To help debugging it, could you also share the actual curl command (with the post payload) that you used. The error message notes the start is empty. But it's not clear if that's because its value was scrambled by something in-between, or it was indeed missing.

cyberox commented 1 week ago

Here is the curl command I used:

curl -v -X POST -s https://mimir.dev.organization.local/prometheus/api/v1/query_range \
--header 'X-Scope-OrgID: organization-dev' \
--header 'Authorization: Basic dXNlcm5hbWU6cGFzc3dvcmQ' \
-F 'query=sum(container_memory_working_set_bytes{namespace="default"}) by (pod, container, namespace)' \
-F 'end="2024-08-29T12:11:16.000Z"' \
-F 'start="2024-08-29T11:11:16.000Z"' \
-F 'step=60'
narqo commented 1 week ago

Thank you for providing the command. I think the issue is that this curl command sends request with Content-Type: multipart/form-data, because of the -F flags. Prometheus doesn't officially support that, neither does Mimir. The API expects application/x-www-form-urlencoded (ref to Prometheus docs).
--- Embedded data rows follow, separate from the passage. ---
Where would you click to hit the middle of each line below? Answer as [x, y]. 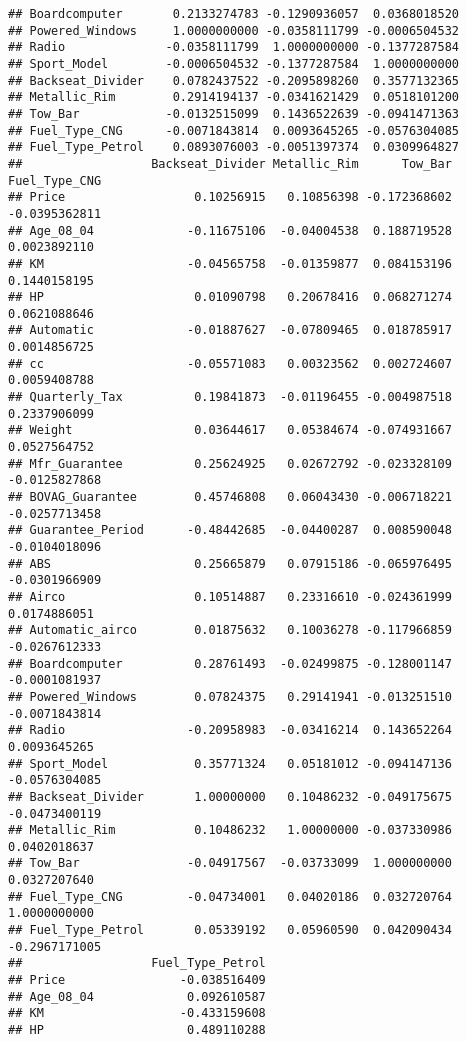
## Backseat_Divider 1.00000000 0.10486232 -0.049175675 [230, 796]
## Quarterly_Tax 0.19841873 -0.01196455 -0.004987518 [230, 397]
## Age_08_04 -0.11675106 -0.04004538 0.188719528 [230, 230]
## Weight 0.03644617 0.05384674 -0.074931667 [230, 430]
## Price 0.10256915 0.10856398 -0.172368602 [230, 197]
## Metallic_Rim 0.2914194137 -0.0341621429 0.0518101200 [234, 97]
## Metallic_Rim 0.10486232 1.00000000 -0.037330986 [230, 830]
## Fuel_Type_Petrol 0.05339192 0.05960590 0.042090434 [230, 930]
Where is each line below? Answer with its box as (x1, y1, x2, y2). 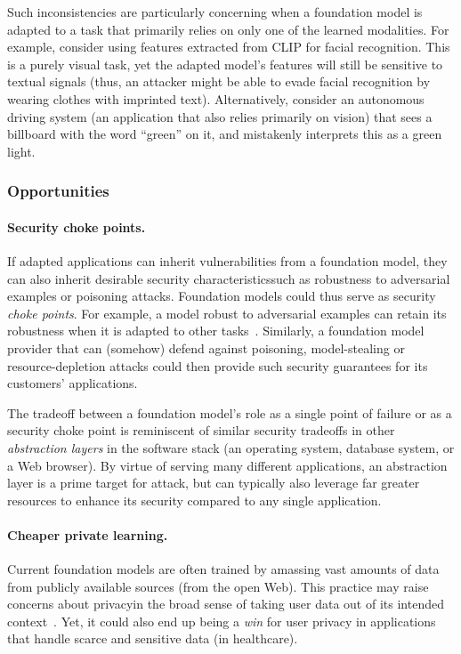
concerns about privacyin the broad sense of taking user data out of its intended (7, 594, 444, 613)
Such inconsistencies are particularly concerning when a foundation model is (7, 3, 423, 20)
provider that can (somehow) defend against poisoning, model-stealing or (7, 338, 405, 357)
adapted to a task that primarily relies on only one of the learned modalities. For (7, 20, 449, 38)
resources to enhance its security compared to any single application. (7, 490, 382, 509)
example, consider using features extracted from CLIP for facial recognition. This (7, 37, 450, 56)
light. (7, 141, 36, 160)
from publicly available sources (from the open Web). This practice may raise (7, 577, 429, 595)
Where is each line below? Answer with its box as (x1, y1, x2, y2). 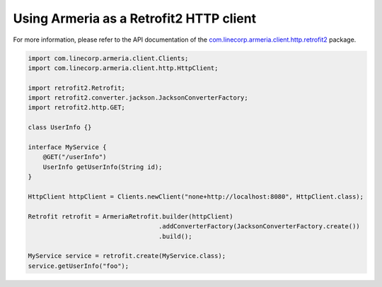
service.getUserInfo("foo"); (28, 262, 129, 270)
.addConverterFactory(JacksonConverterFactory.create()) (158, 223, 360, 230)
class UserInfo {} (28, 124, 92, 131)
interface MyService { (28, 143, 107, 151)
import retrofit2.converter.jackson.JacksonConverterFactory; (28, 94, 248, 102)
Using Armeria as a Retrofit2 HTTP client (13, 11, 257, 26)
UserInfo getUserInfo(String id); (42, 163, 163, 171)
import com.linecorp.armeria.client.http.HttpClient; (28, 64, 219, 72)
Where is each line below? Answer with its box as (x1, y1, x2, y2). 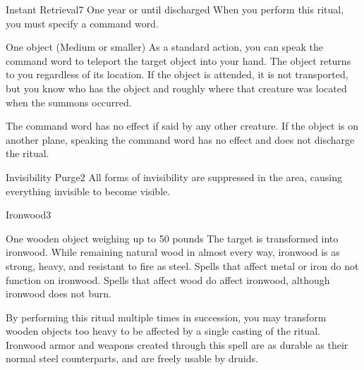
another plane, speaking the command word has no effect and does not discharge (6, 132, 355, 147)
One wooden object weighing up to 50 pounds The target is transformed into (6, 230, 339, 245)
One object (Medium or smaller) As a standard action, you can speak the (6, 39, 323, 54)
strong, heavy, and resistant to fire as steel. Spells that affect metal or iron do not (6, 258, 359, 273)
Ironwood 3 (6, 207, 51, 222)
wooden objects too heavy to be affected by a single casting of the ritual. (6, 323, 320, 338)
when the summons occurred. (6, 94, 132, 109)
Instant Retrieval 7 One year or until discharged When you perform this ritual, (6, 2, 344, 16)

The request validation in Mimir should probably do a better job and report the bad request's content-type in this case.

Meanwhile, try using curl's -d or --data-urlencode instead. For example,

curl -v -s https://mimir.dev.organization.local/prometheus/api/v1/query_range \
  -d 'start=2024-08-29T11:11:16.000Z' ...
cyberox commented 1 week ago

Indeed, using data-urlencode the response is correct.